> _Try it_
Pick out each line below containing "root".

---------- Extracted records

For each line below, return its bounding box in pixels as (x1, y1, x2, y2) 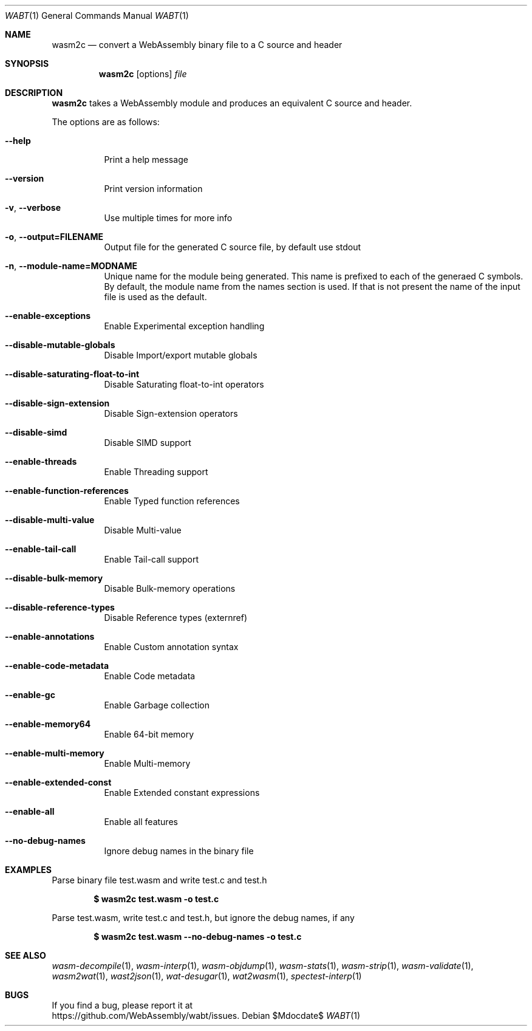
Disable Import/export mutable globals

--------------------
---------- Extracted records

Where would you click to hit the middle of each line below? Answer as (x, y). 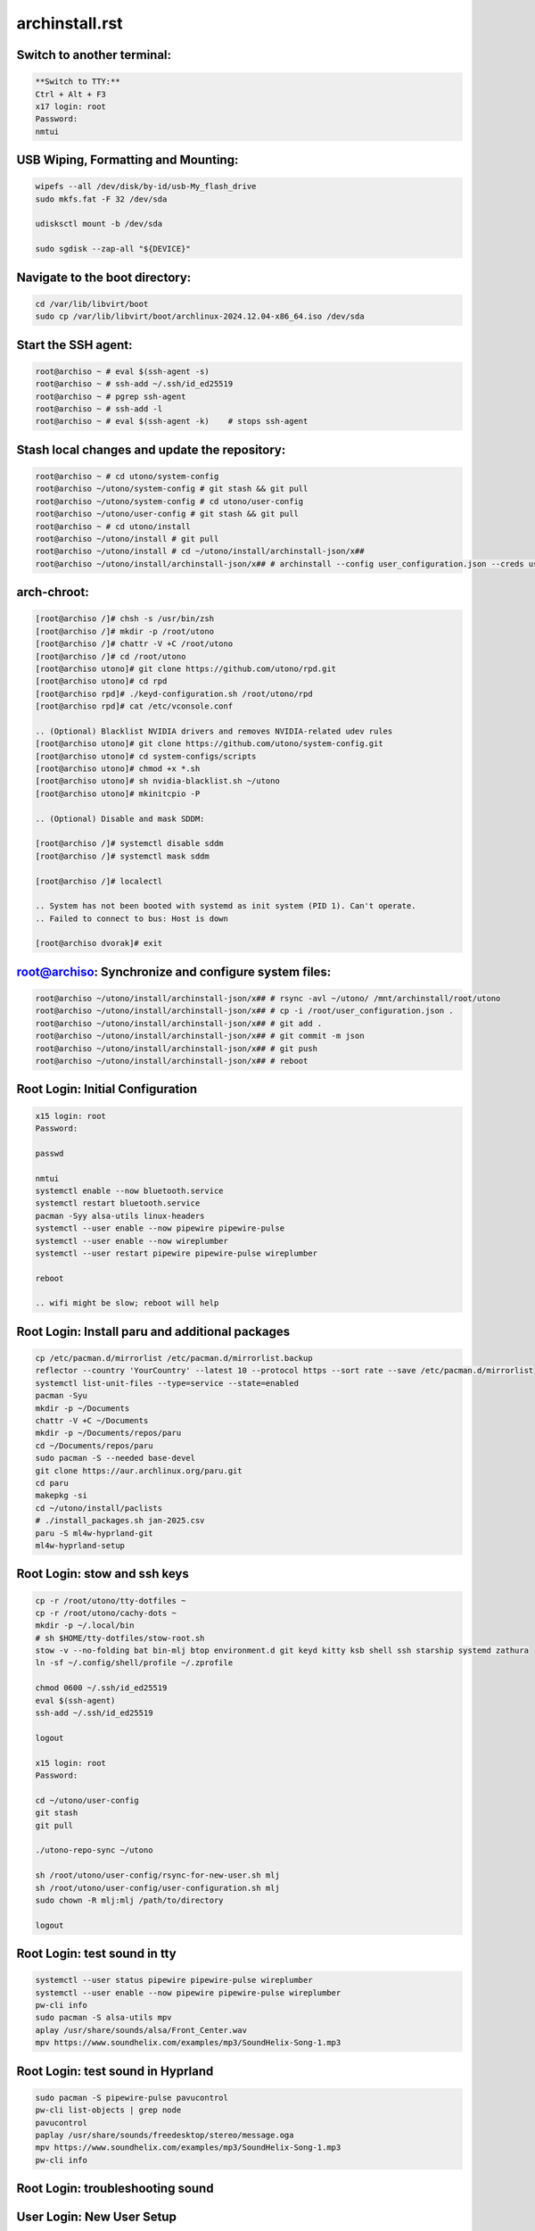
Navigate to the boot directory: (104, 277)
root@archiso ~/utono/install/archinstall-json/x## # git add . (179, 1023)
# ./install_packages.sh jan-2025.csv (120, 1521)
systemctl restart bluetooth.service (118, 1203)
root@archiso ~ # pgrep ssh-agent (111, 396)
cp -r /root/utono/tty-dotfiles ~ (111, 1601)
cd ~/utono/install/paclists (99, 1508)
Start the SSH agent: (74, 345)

--------------------

> _Written solution_
root@archiso ~/utono/install/archinstall-json/x## # git add . (179, 1023)
root@archiso ~ # pgrep ssh-agent (111, 396)
cp -r /root/utono/tty-dotfiles ~ (111, 1601)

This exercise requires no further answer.